Celebrating Nadal's Epicness

MichaelNadal

Bionic Poster
After a relatively smooth run to the final, Rafael Nadal won the 2019 US Open in dramatic fashion on Sunday night, edging Daniil Medvedev in an absolute epic for the title, 7-5, 6-3, 5-7, 4-6, 6-4.

Here are 19 things Nadal achieved in Flushing Meadows this year:

1. He won the 19th Grand Slam title of his career. The Spaniard now has one Australian Open (2009), 12 French Opens (2005, 2006, 2007, 2008, 2010, 2011, 2012, 2013, 2014, 2017, 2018 and 2019), two Wimbledons (2008 and 2010) and four US Opens (2010, 2013, 2017 and 2019).

2. He’s now just one behind Federer. Roger Federer still holds the all-time men’s record for most Grand Slam titles at 20, but with 19, Nadal’s just one behind. The last time he was just one behind Federer’s majors was over 15 years ago, when the Swiss had one major and the Spaniard had none.

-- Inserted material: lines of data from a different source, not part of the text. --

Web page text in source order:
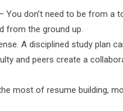
– You don’t need to be from a
from the ground up.
A disciplined study plan
and peers create a
most of resume building,
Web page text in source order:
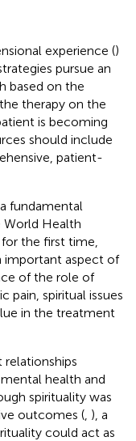
experience ()
pursue an
based on the
therapy on the
is becoming
should include
patient-
fundamental
World Health
the first time,
important aspect of
of the role of
pain, spiritual issues
in the treatment
relationships
health and
spirituality was
outcomes ( ), a
could act as
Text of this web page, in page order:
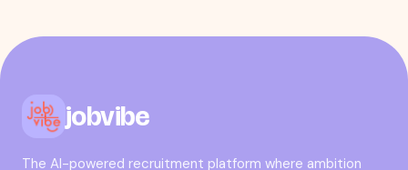
jobvibe
The AI-powered recruitment platform where ambition
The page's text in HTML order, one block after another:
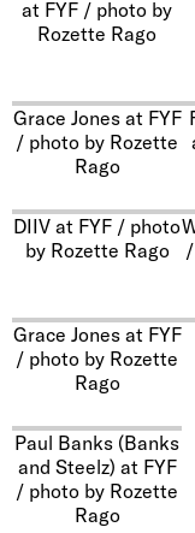
at FYF / photo by
Rozette Rago
Grace Jones at FYF
/ photo by Rozette
Rago
DIIV at FYF / photo
by Rozette Rago
Grace Jones at FYF
/ photo by Rozette
Rago
Paul Banks (Banks
and Steelz) at FYF
/ photo by Rozette
Rago
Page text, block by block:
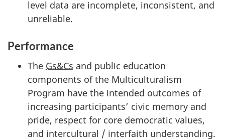
level data are incomplete, inconsistent, and
unreliable.
Performance
The Gs&Cs and public education
components of the Multiculturalism
Program have the intended outcomes of
increasing participants’ civic memory and
pride, respect for core democratic values,
and intercultural / interfaith understanding.
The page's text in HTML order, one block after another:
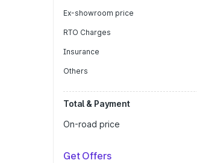
Ex-showroom price
RTO Charges
Insurance
Others
Total & Payment
On-road price
Get Offers
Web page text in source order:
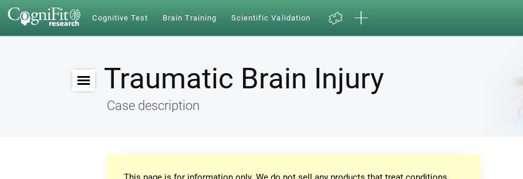
Cognitive Test Brain Training Scientific Validation
Traumatic Brain Injury
Case description
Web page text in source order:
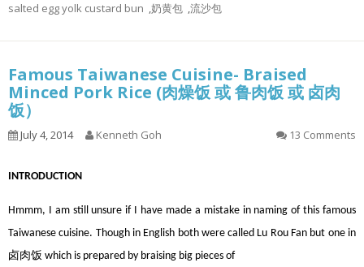
salted egg yolk custard bun ,奶黄包 ,流沙包
Famous Taiwanese Cuisine- Braised
Minced Pork Rice (肉燥饭 或 鲁肉饭 或 卤肉
饭）
July 4, 2014 Kenneth Goh 13 Comments
INTRODUCTION
Hmmm, I am still unsure if I have made a mistake in naming of this famous
Taiwanese cuisine. Though in English both were called Lu Rou Fan but one in
卤肉饭 which is prepared by braising big pieces of
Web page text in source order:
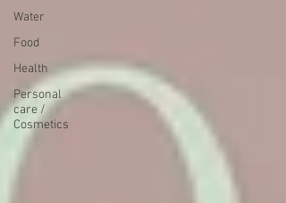
Water
Food
Health
Personal
care /
Cosmetics
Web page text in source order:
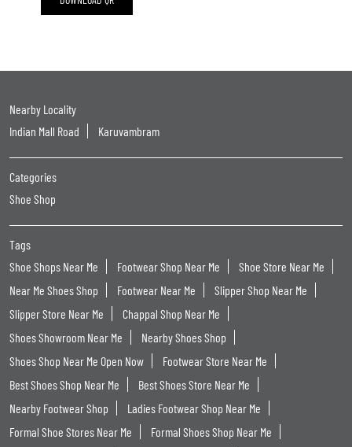
Nearby Locality
Indian Mall Road
Karuvambram
Categories
Shoe Shop
Tags
Shoe Shops Near Me
Footwear Shop Near Me
Shoe Store Near Me
Near Me Shoes Shop
Footwear Near Me
Slipper Shop Near Me
Slipper Store Near Me
Chappal Shop Near Me
Shoes Showroom Near Me
Nearby Shoes Shop
Shoes Shop Near Me Open Now
Footwear Store Near Me
Best Shoes Shop Near Me
Best Shoes Store Near Me
Nearby Footwear Shop
Ladies Footwear Shop Near Me
Formal Shoe Stores Near Me
Formal Shoes Shop Near Me
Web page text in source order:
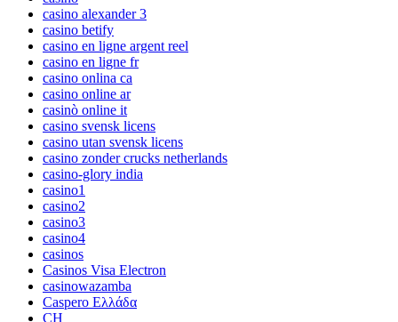
casino alexander 3
casino betify
casino en ligne argent reel
casino en ligne fr
casino onlina ca
casino online ar
casinò online it
casino svensk licens
casino utan svensk licens
casino zonder crucks netherlands
casino-glory india
casino1
casino2
casino3
casino4
casinos
Casinos Visa Electron
casinowazamba
Caspero Ελλάδα
CH
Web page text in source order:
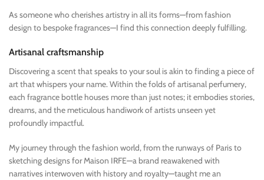
As someone who cherishes artistry in all its forms—from fashion
design to bespoke fragrances—I find this connection deeply fulfilling.
Artisanal craftsmanship
Discovering a scent that speaks to your soul is akin to finding a piece of
art that whispers your name. Within the folds of artisanal perfumery,
each fragrance bottle houses more than just notes; it embodies stories,
dreams, and the meticulous handiwork of artists unseen yet
profoundly impactful.
My journey through the fashion world, from the runways of Paris to
sketching designs for Maison IRFE—a brand reawakened with
narratives interwoven with history and royalty—taught me an
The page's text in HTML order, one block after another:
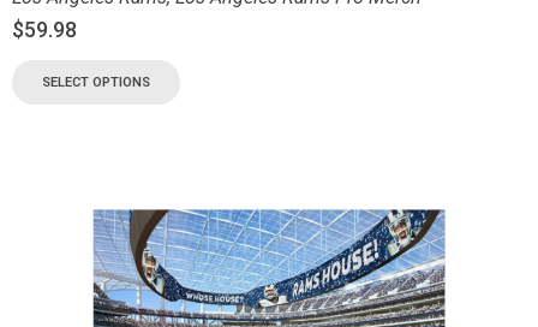
$59.98
SELECT OPTIONS
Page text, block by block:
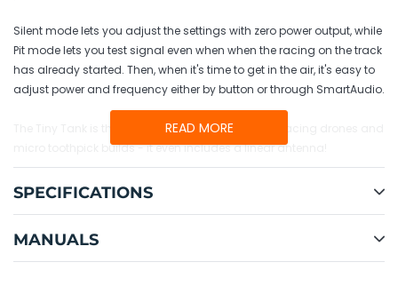
Silent mode lets you adjust the settings with zero power output, while
Pit mode lets you test signal even when when the racing on the track
has already started. Then, when it's time to get in the air, it's easy to
adjust power and frequency either by button or through SmartAudio.
The Tiny Tank is the perfect choice for lightweight racing drones and
micro toothpick builds - it even includes a linear antenna!
READ MORE
SPECIFICATIONS
MANUALS
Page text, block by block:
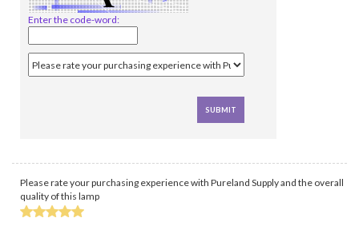
Enter the code-word:
Please rate your purchasing experience with Pureland Supply and the overall
quality of this lamp
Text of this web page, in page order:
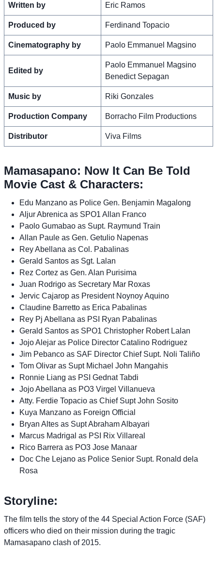
Written by Eric Ramos
Produced by Ferdinand Topacio
Cinematography by Paolo Emmanuel Magsino
Edited by
Paolo Emmanuel Magsino
Benedict Sepagan
Music by Riki Gonzales
Production Company Borracho Film Productions
Distributor Viva Films
Mamasapano: Now It Can Be Told
Movie Cast & Characters:
Edu Manzano as Police Gen. Benjamin Magalong
Aljur Abrenica as SPO1 Allan Franco
Paolo Gumabao as Supt. Raymund Train
Allan Paule as Gen. Getulio Napenas
Rey Abellana as Col. Pabalinas
Gerald Santos as Sgt. Lalan
Rez Cortez as Gen. Alan Purisima
Juan Rodrigo as Secretary Mar Roxas
Jervic Cajarop as President Noynoy Aquino
Claudine Barretto as Erica Pabalinas
Rey Pj Abellana as PSI Ryan Pabalinas
Gerald Santos as SPO1 Christopher Robert Lalan
Jojo Alejar as Police Director Catalino Rodriguez
Jim Pebanco as SAF Director Chief Supt. Noli Taliño
Tom Olivar as Supt Michael John Mangahis
Ronnie Liang as PSI Gednat Tabdi
Jojo Abellana as PO3 Virgel Villanueva
Atty. Ferdie Topacio as Chief Supt John Sosito
Kuya Manzano as Foreign Official
Bryan Altes as Supt Abraham Albayari
Marcus Madrigal as PSI Rix Villareal
Rico Barrera as PO3 Jose Manaar
Doc Che Lejano as Police Senior Supt. Ronald dela
Rosa
Storyline:
The film tells the story of the 44 Special Action Force (SAF)
officers who died on their mission during the tragic
Mamasapano clash of 2015.
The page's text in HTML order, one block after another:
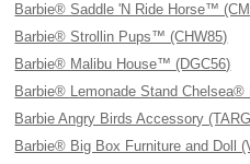
Barbie® Saddle 'N Ride Horse™
Barbie® Strollin Pups™ (CHW85)
Barbie® Malibu House™ (DGC56)
Barbie® Lemonade Stand
Barbie Angry Birds Accessory
Barbie® Big Box Furniture and Doll
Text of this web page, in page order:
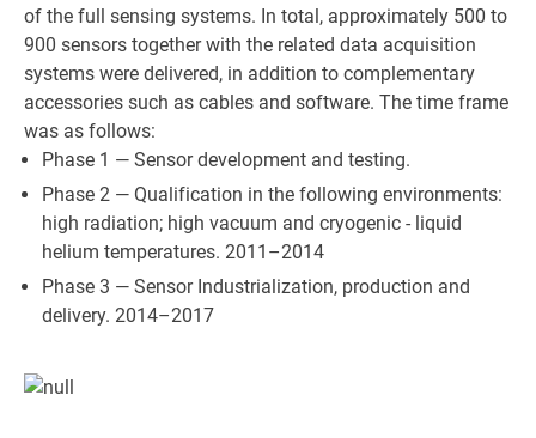
of the full sensing systems. In total, approximately 500 to
900 sensors together with the related data acquisition
systems were delivered, in addition to complementary
accessories such as cables and software. The time frame
was as follows:
Phase 1 — Sensor development and testing.
Phase 2 — Qualification in the following environments:
high radiation; high vacuum and cryogenic - liquid
helium temperatures. 2011–2014
Phase 3 — Sensor Industrialization, production and
delivery. 2014–2017
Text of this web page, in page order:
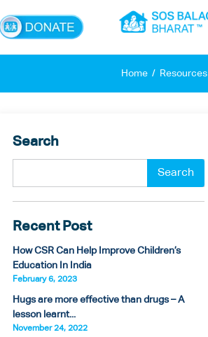
Home Resources
Search
Recent Post
How CSR Can Help Improve Children’s
Education In India
February 6, 2023
Hugs are more effective than drugs – A
lesson learnt...
November 24, 2022
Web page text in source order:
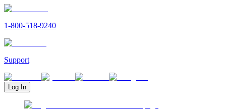
1-800-518-9240
Support
Log In
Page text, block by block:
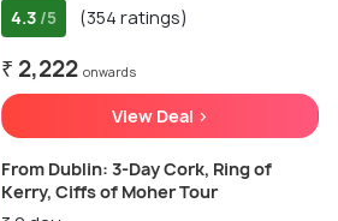
4.3 /5 (354 ratings)
₹ 2,222 onwards
View Deal >
From Dublin: 3-Day Cork, Ring of
Kerry, Ciffs of Moher Tour
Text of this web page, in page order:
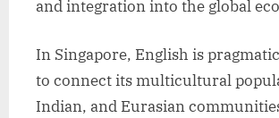
and integration into the global
In Singapore, English is
to connect its multicultural
Indian, and Eurasian

3. He’s closing in on Federer’s Grand Slam finals record, too. Federer still holds the all-time men’s record for most Grand Slam finals at 31, but Nadal’s now at 27. The gap was 30-24 to start the year.

4. He improved to 19-8 in Grand Slam finals. Broken down by Grand Slam that’s 1-4 in Australian Open finals, 12-0 in French Open finals, 2-3 in Wimbledon finals and now 4-1 in US Open finals.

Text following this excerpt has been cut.